Currently nearly one in ten kids will have a food allergy.
Thats a big change from a decade ago.
Experts still dont know all the reasons why, but we think it may have something to do with the types of gut bacteria babies have when they first try new foods, and when these new foods are first tried. You may remember your pediatricians past advice to avoid possible allergens until two or even four years of age, but this recommendation has completely changed.
We now know that introducing possible food allergens like peanut protein early as early as 3-4 months can actually decrease the risk of peanut and other food allergies.

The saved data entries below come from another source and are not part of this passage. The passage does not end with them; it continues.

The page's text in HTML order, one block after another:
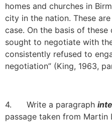
homes and churches in
city in the nation. These
case. On the basis of
sought to negotiate with
consistently refused to
negotiation” (King, 1963,
4. Write a paragraph
passage taken from Martin
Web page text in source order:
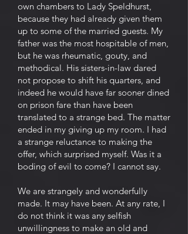
own chambers to Lady Speldhurst,
because they had already given them
up to some of the married guests. My
father was the most hospitable of men,
but he was rheumatic, gouty, and
methodical. His sisters-in-law dared
not propose to shift his quarters, and
indeed he would have far sooner dined
on prison fare than have been
translated to a strange bed. The matter
ended in my giving up my room. I had
a strange reluctance to making the
offer, which surprised myself. Was it a
boding of evil to come? I cannot say.
We are strangely and wonderfully
made. It may have been. At any rate, I
do not think it was any selfish
unwillingness to make an old and
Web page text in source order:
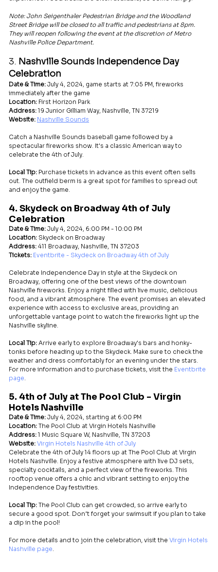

But there are some caveats: babies with eczema or egg allergy may need to have allergy testing first and babies need to have foods given in forms that are safe, so they wont choke (the American Academy of Pediatrics still recommends actual nuts and seeds. Symptoms of allergy can occur during or right after a meal, and can include coughing or trouble breathing, rash or hives, vomiting or diarrhea, and other symptoms that can be even more severe.
Sometimes symptoms occur later.
There are conditions that can mimic food allergy, so correct diagnosis is as important as timely follow-up with an allergist to safely identify the many patients who may outgrow their food allergies in time. Food allergies can be life-threatening, so food allergens need to be carefully avoided.
The Food Allergen Labelling and Consumer Protection ACT (falcpa) which took effect in 2006 went a long way to help people living with food allergies because it requires major food allergens (milk, eggs, fish, crustacean shellfish, peanuts, tree nuts, wheat, and soy) discharge in packaged FDA-regulated. However, food allergic individuals must still be vigilant because not all allergens are subject to falcpa and not all foods are FDA-regulated (i.e. Non-packaged restaurant foods, meat and poultry products, and others).